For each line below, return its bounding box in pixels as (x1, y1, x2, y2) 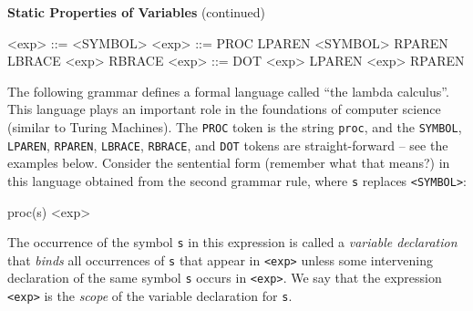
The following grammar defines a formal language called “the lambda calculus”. (7, 81, 449, 100)
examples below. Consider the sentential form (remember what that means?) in (7, 153, 450, 172)
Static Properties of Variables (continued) (7, 3, 265, 21)
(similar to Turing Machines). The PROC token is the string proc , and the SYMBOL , (7, 117, 462, 136)
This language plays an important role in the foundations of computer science (7, 99, 441, 119)
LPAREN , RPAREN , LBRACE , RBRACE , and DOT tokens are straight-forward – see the (7, 135, 448, 154)
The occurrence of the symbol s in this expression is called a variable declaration (7, 233, 458, 252)
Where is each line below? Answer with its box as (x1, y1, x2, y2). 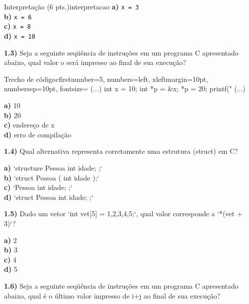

----

TASK GOAL >> Restate the records above word for word. Skip every picture.

SOLUTION TO THIS EXERCISE >>
For each line below, return its bounding box in pixels as (x1, y1, x2, y2) 
The following grammar defines a formal language called “the lambda calculus”. (7, 81, 449, 100)
examples below. Consider the sentential form (remember what that means?) in (7, 153, 450, 172)
Static Properties of Variables (continued) (7, 3, 265, 21)
(similar to Turing Machines). The PROC token is the string proc , and the SYMBOL , (7, 117, 462, 136)
This language plays an important role in the foundations of computer science (7, 99, 441, 119)
LPAREN , RPAREN , LBRACE , RBRACE , and DOT tokens are straight-forward – see the (7, 135, 448, 154)
The occurrence of the symbol s in this expression is called a variable declaration (7, 233, 458, 252)
Where is each line below? Answer with its box as (x1, y1, x2, y2). 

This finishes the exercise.